Problem description: Each line from the one containing "billion $8 billion" to the end of the records should be copied exactly, and no other line.

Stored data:
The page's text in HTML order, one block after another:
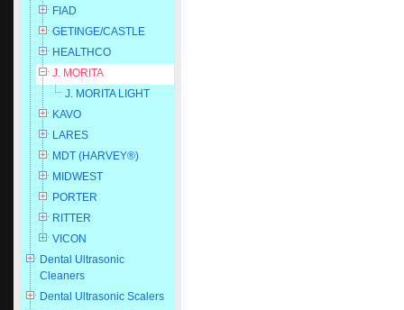
FIAD
GETINGE/CASTLE
HEALTHCO
J. MORITA
J. MORITA LIGHT
KAVO
LARES
MDT (HARVEY®)
MIDWEST
PORTER
RITTER
VICON
Dental Ultrasonic
Cleaners
Dental Ultrasonic Scalers
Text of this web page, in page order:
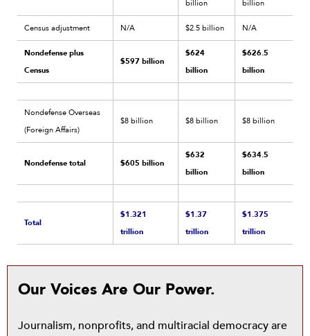
billion billion
Census adjustment N/A $2.5 billion N/A
Nondefense plus
Census
$597 billion
$624
billion
$626.5
billion
Nondefense Overseas
(Foreign Affairs)
$8 billion $8 billion $8 billion
Nondefense total $605 billion
$632
billion
$634.5
billion
Total
$1.321
trillion
$1.37
trillion
$1.375
trillion
Our Voices Are Our Power.
Journalism, nonprofits, and multiracial democracy are

Solution for this exercise:
$8 billion $8 billion $8 billion
Nondefense total $605 billion
$632
billion
$634.5
billion
Total
$1.321
trillion
$1.37
trillion
$1.375
trillion
Our Voices Are Our Power.
Journalism, nonprofits, and multiracial democracy are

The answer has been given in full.